* _Directions_
Your reproduction of the entries should be exact and should contain no pictures.

[Saved data entries]
□ □ □ □

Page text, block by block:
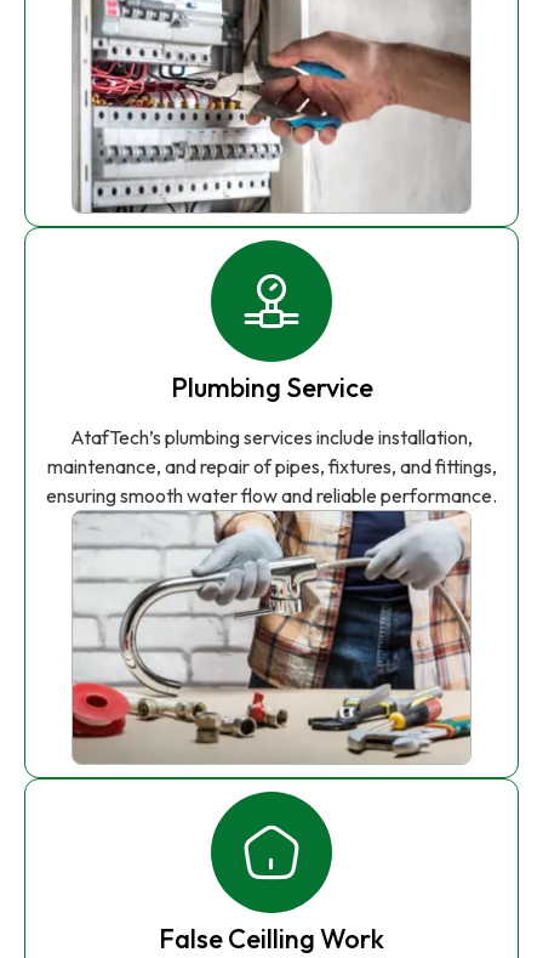
Plumbing Service
AtafTech’s plumbing services include installation,
maintenance, and repair of pipes, fixtures, and fittings,
ensuring smooth water flow and reliable performance.
False Ceilling Work
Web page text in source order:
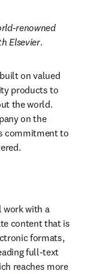
renowned
Elsevier.
on valued
products to
the world.
on the
commitment to
work with a
content that is
formats,
full-text
in new tab/window
reaches more
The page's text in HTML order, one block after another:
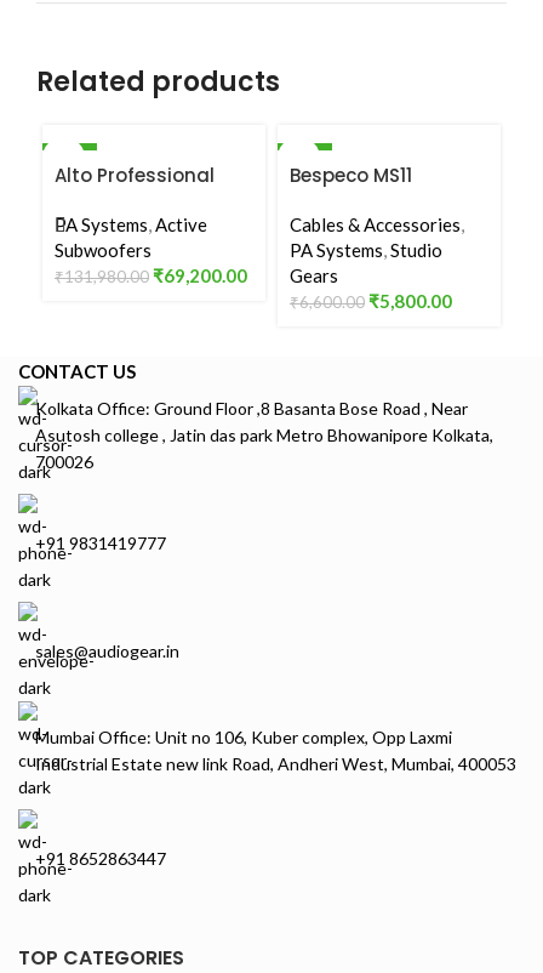
Related products
SOLD OUT
Alto Professional
PA Systems,Active
Subwoofers
₹131,980.00₹69,200.00
Bespeco MS11
Cables & Accessories,
PA Systems,Studio
Gears
₹6,600.00₹5,800.00
CONTACT US
Kolkata Office: Ground Floor ,8 Basanta Bose Road , Near
Asutosh college , Jatin das park Metro Bhowanipore Kolkata,
700026
+91 9831419777
sales@audiogear.in
Mumbai Office: Unit no 106, Kuber complex, Opp Laxmi
Industrial Estate new link Road, Andheri West, Mumbai, 400053
+91 8652863447
TOP CATEGORIES
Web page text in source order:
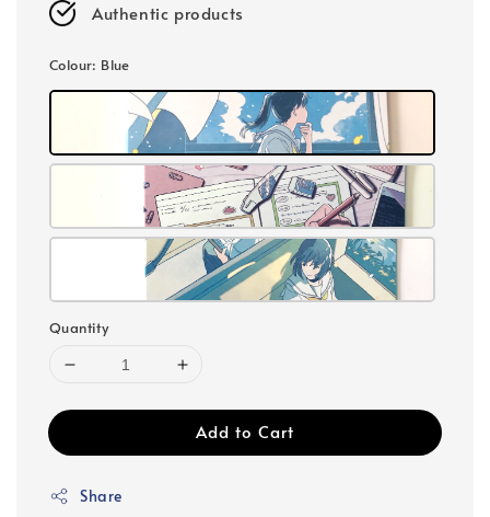
Authentic products
Colour: Blue
Quantity
Add to Cart
Share
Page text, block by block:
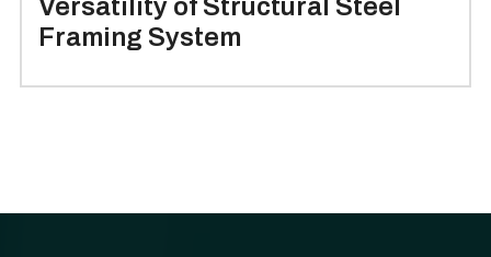
Versatility of Structural Steel
Framing System
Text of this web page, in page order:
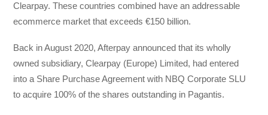
Clearpay. These countries combined have an addressable
ecommerce market that exceeds €150 billion.
Back in August 2020, Afterpay announced that its wholly
owned subsidiary, Clearpay (Europe) Limited, had entered
into a Share Purchase Agreement with NBQ Corporate SLU
to acquire 100% of the shares outstanding in Pagantis.
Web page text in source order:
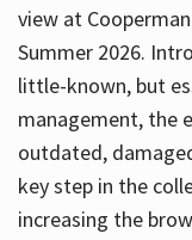
view at
Summer 2026.
little-known, but
management, the
outdated,
key step in the
increasing the
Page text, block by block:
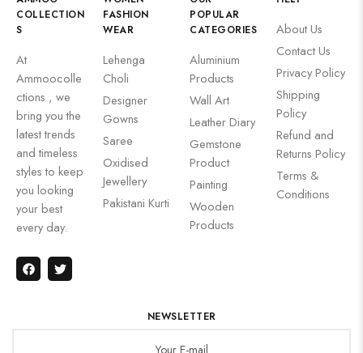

□ □ □ □

* _Reply to the task_
Page text, block by block:
Plumbing Service
AtafTech’s plumbing services include installation,
maintenance, and repair of pipes, fixtures, and fittings,
ensuring smooth water flow and reliable performance.
False Ceilling Work
Web page text in source order:
renowned
Elsevier.
on valued
products to
the world.
on the
commitment to
work with a
content that is
formats,
full-text
in new tab/window
reaches more
The page's text in HTML order, one block after another:
Related products
SOLD OUT
Alto Professional
PA Systems,Active
Subwoofers
₹131,980.00₹69,200.00
Bespeco MS11
Cables & Accessories,
PA Systems,Studio
Gears
₹6,600.00₹5,800.00
CONTACT US
Kolkata Office: Ground Floor ,8 Basanta Bose Road , Near
Asutosh college , Jatin das park Metro Bhowanipore Kolkata,
700026
+91 9831419777
sales@audiogear.in
Mumbai Office: Unit no 106, Kuber complex, Opp Laxmi
Industrial Estate new link Road, Andheri West, Mumbai, 400053
+91 8652863447
TOP CATEGORIES
Web page text in source order:
Authentic products
Colour: Blue
Quantity
Add to Cart
Share
Page text, block by block:
Versatility of Structural Steel
Framing System
Text of this web page, in page order:
Clearpay. These countries combined have an addressable
ecommerce market that exceeds €150 billion.
Back in August 2020, Afterpay announced that its wholly
owned subsidiary, Clearpay (Europe) Limited, had entered
into a Share Purchase Agreement with NBQ Corporate SLU
to acquire 100% of the shares outstanding in Pagantis.
Web page text in source order:
view at
Summer 2026.
little-known, but
management, the
outdated,
key step in the
increasing the
Page text, block by block:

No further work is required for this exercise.